One tide is turning
There’s still more than enough gunfire and bloodshed in the five boroughs to fill daily headlines and the evening news, and overall crime continues to increase, but there’s some very good news in police statistics that deserves notice: Shootings and homicides are down 7% and 11% respectively from this period last year. Over the most recent four-week period, there’ve been 43% fewer shooting incidents and 27% fewer murders compared to the equivalent period last year. Those are big drops that, if continued, will mean many lives saved.

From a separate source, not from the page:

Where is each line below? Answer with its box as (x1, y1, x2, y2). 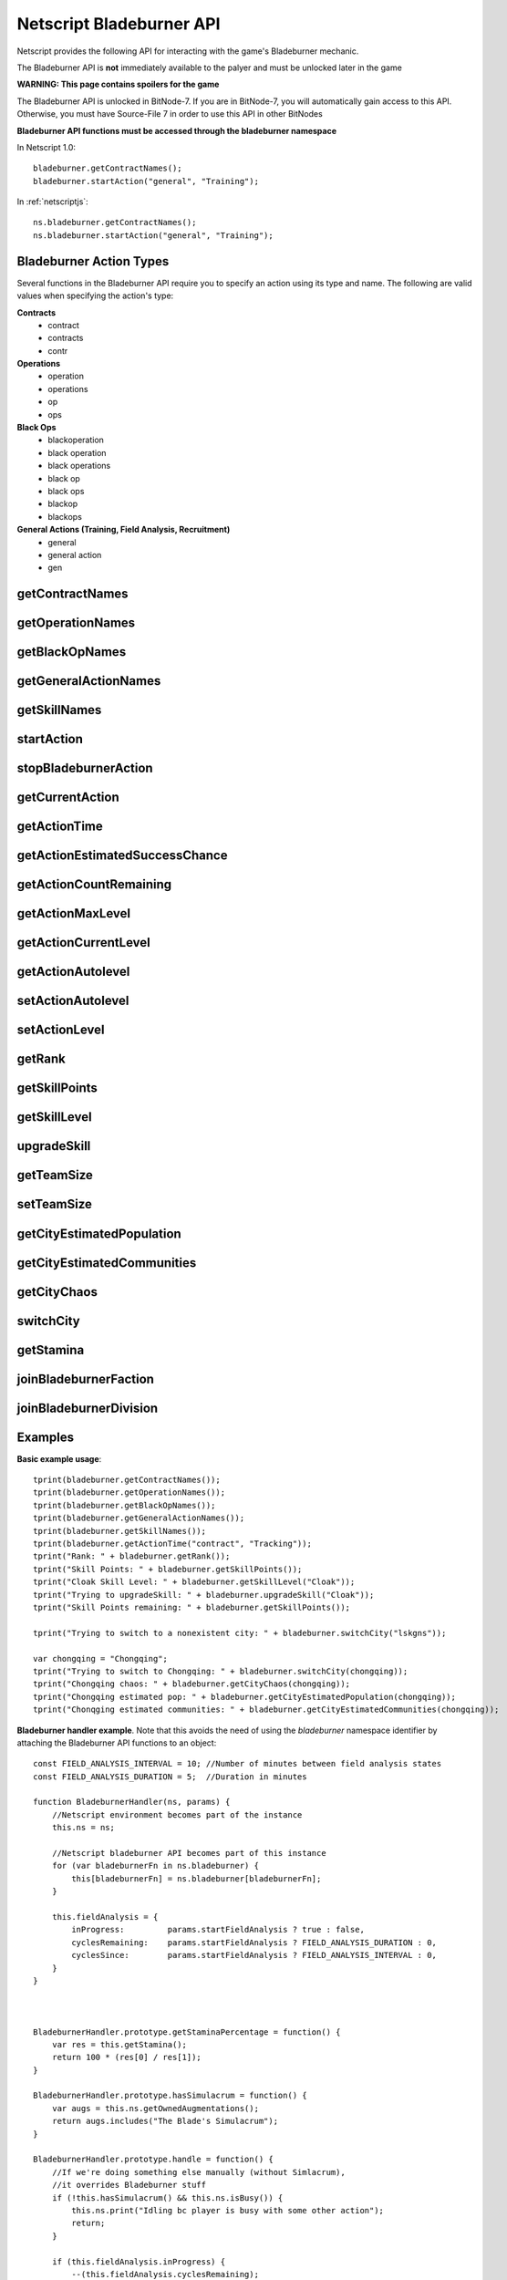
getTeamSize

The bending trendlines strongly suggest that Mayor Adams’ violence reduction strategy of choice — the deployment of new Neighborhood Safety Teams with a focus on confiscating illegal guns — is making a difference. The units started in mid-March, so it’s no coincidence that April and May saw sharp declines in gun crimes. Aided by the new patrols, cops have confiscated an average of 20 guns a day in 2022 and made more than 1,693 arrests on gun possession charges, a pace well ahead of previous years.
While it’s surely disheartening that a steady supply of illegal weapons from out of state keeps filling up what Adams calls a stream that feeds the river of violence, cops are doing their part to drain it.

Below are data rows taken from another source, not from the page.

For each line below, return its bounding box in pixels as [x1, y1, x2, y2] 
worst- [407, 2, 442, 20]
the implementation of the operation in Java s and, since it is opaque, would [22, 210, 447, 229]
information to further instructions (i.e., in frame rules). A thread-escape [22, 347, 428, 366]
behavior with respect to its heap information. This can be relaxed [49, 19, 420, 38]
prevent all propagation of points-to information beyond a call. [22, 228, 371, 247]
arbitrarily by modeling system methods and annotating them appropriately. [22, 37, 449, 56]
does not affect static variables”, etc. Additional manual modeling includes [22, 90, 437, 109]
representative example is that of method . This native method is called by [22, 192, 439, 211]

We are all for investing intelligently in social services, from education to mental health care to anti-addiction and harm reduction centers, as well as scaling up successful violence interruption programs to try to stop cycles of retaliation and otherwise redirect bad behavior before it becomes criminal — but those programs didn’t get illegal firearms off the streets, where they were bound to maim and kill. Policing did.
Will progressive critics of Adams, including members of the City Council who are opposing his investments in the NYPD as budget negotiations continue, acknowledge this apparent success, or are they too busy polishing talking points about how the neighborhoods with the least material needs and the most support services are invariably the safest, as though focused, proactive policing can accomplish nothing?